**ENTRIES PROVIDED**.
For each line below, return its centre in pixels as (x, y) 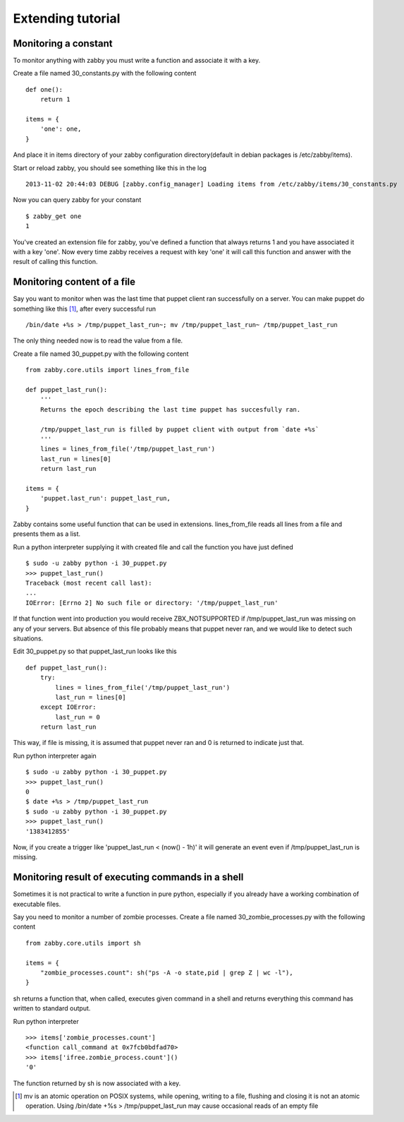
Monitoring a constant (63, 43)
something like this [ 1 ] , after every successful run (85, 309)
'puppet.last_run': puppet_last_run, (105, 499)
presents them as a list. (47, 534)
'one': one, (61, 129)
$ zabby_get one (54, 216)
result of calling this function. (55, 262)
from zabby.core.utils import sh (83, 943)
...
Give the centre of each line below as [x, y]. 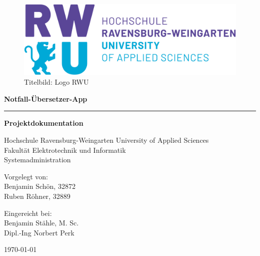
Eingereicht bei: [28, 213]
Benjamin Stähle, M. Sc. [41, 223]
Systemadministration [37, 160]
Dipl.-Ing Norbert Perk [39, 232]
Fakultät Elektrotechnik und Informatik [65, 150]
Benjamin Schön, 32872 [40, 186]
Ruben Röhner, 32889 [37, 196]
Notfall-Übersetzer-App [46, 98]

**YOUR INSTRUCTIONS**. Taking the line with "something like this" as the first and the line with "result of calling this function. (55, 262)" as the last, retype that stretch of the data above exactly, with no other lines.

**EXERCISE RESULT**.
something like this [ 1 ] , after every successful run (85, 309)
'puppet.last_run': puppet_last_run, (105, 499)
presents them as a list. (47, 534)
'one': one, (61, 129)
$ zabby_get one (54, 216)
result of calling this function. (55, 262)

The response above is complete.